Streams
Overview
Tutorial: 10 min
Learn how target GPUs streams using Numba.
Understand how to create and use CUDA streams in Numba.
Streams are sequences of operations that are executed in order on the GPU. Operations in different streams can run concurrently, allowing for parallel execution and better utilization of GPU resources. CUDA streams in Numba allow you to manage and execute multiple tasks concurrently on a GPU, enhancing performance by overlapping computation and data transfer operations.
1from numba import cuda
2import numpy as np
3
4# Define a simple kernel function
5@cuda.jit
6def add_kernel(a, b, c):
7 tx = cuda.threadIdx.x
8 ty = cuda.blockIdx.x
9 bw = cuda.blockDim.x
10
11 pos = tx + ty * bw
12
13 if pos < a.size:
14 c[pos] = a[pos] + b[pos]
15
16# Create two streams
17stream1 = cuda.stream()
18stream2 = cuda.stream()
19
20# Initialize data
21size = 1000000
22a_cpu = np.arange(size, dtype=np.float32)

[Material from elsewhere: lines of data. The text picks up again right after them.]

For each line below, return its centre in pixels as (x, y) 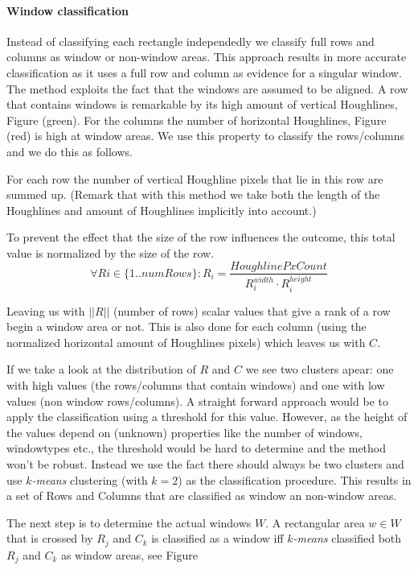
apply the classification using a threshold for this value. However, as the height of (207, 417)
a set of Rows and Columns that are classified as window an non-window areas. (202, 496)
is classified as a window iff (217, 538)
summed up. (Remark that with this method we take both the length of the (193, 194)
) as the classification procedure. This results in (295, 479)
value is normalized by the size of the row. (111, 252)
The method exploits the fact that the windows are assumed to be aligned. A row (207, 88)
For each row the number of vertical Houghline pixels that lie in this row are (195, 178)
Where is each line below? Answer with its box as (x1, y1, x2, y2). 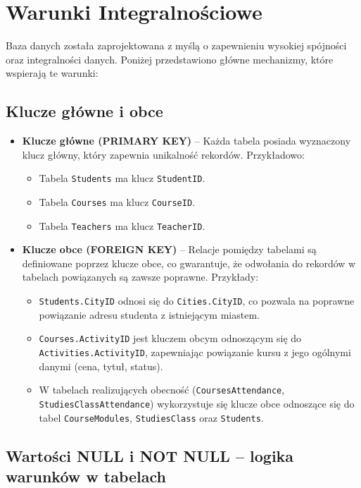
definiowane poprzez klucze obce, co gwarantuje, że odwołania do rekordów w (22, 255, 356, 270)
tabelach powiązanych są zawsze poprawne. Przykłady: (22, 269, 259, 284)
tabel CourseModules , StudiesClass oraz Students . (39, 410, 264, 425)
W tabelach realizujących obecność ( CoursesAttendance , (39, 382, 285, 397)
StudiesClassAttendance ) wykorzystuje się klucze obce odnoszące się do (39, 396, 355, 410)
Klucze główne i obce (6, 100, 163, 122)
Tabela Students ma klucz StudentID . (39, 171, 205, 185)
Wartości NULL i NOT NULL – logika (6, 444, 294, 466)
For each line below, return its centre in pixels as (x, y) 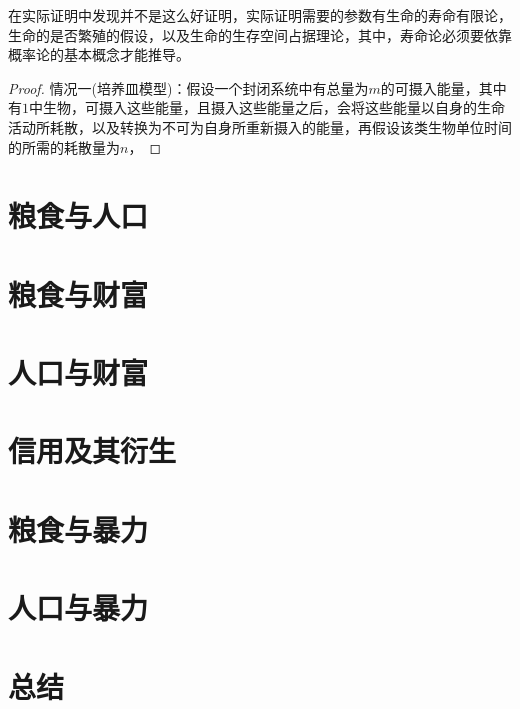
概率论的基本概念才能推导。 (99, 54)
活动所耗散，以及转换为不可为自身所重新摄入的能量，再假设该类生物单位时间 (260, 126)
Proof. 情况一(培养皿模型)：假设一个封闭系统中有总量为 (188, 87)
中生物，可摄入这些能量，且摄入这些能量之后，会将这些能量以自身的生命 (267, 107)
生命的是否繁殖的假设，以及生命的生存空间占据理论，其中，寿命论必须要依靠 (260, 34)
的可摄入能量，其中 (443, 87)
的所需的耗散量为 (64, 146)
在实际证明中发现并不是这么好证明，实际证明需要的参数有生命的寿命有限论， (260, 15)
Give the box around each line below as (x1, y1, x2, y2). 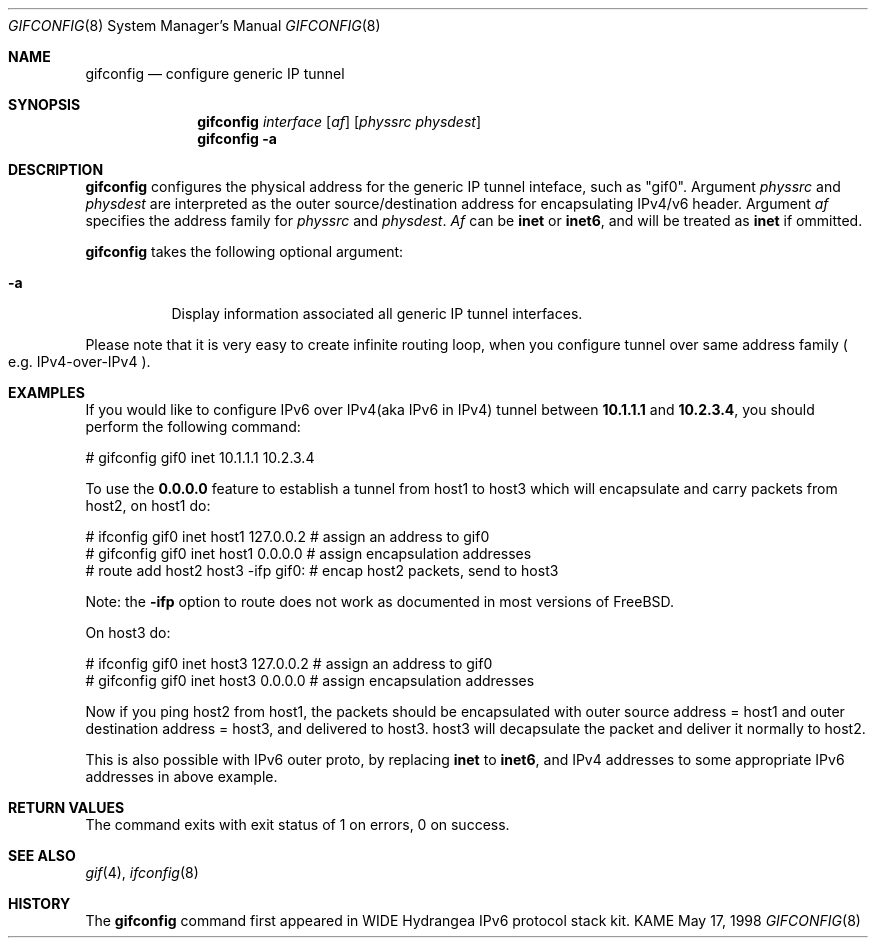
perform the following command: (85, 418, 301, 435)
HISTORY (8, 895, 71, 912)
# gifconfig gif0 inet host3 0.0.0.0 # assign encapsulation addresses (85, 672, 535, 689)
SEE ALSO (8, 847, 76, 864)
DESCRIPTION (8, 161, 104, 178)
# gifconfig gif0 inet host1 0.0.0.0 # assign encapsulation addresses (85, 545, 532, 562)
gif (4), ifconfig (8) (85, 864, 199, 881)
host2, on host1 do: (85, 497, 211, 514)
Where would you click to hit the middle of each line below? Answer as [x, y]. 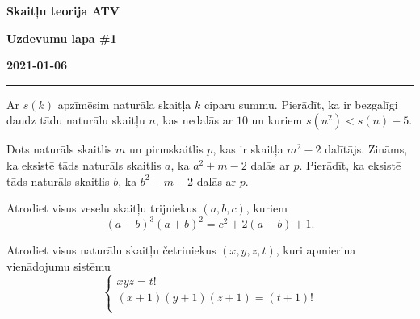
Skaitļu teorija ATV [63, 10]
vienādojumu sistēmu [59, 265]
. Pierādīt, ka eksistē [350, 164]
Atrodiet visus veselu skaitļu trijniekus [102, 208]
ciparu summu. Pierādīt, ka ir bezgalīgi [301, 104]
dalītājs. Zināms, [366, 149]
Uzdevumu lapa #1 [62, 38]
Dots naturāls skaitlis [59, 149]
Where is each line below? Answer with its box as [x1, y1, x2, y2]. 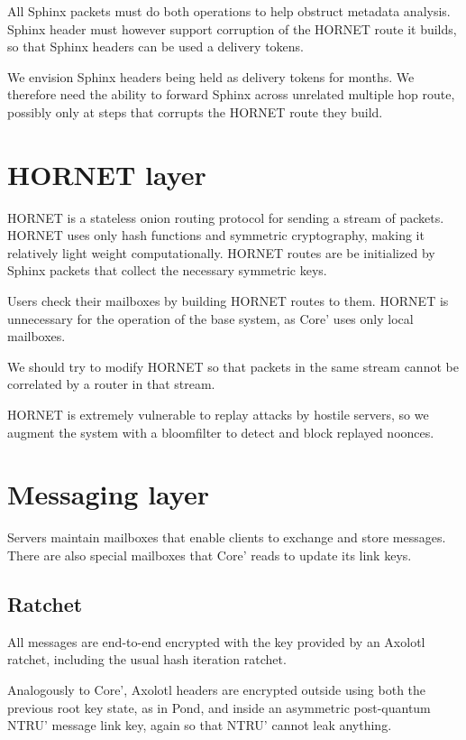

23b_cpu = np.arange(size, dtype=np.float32) * 2
24c_cpu = np.zeros(size, dtype=np.float32)
25
26# Allocate device memory
27a_gpu = cuda.to_device(a_cpu)
28b_gpu = cuda.to_device(b_cpu)
29c_gpu = cuda.device_array(size, dtype=np.float32)
30
31# Define block and grid dimensions
32threads_per_block = 256
33blocks_per_grid = (size + (threads_per_block - 1)) // threads_per_block
34
35# Launch kernels in different streams
36add_kernel[blocks_per_grid, threads_per_block, stream1](a_gpu, b_gpu, c_gpu)
37add_kernel[blocks_per_grid, threads_per_block, stream2](b_gpu, c_gpu, a_gpu)
38
39# Wait for the streams to complete
40stream1.synchronize()
41stream2.synchronize()
42
43# Copy result back to host
44c_cpu = c_gpu.copy_to_host()
Key Points
Streams can be used to run concurrent operations in GPUs.
Numba allows you to create and manage CUDA streams for parallel execution.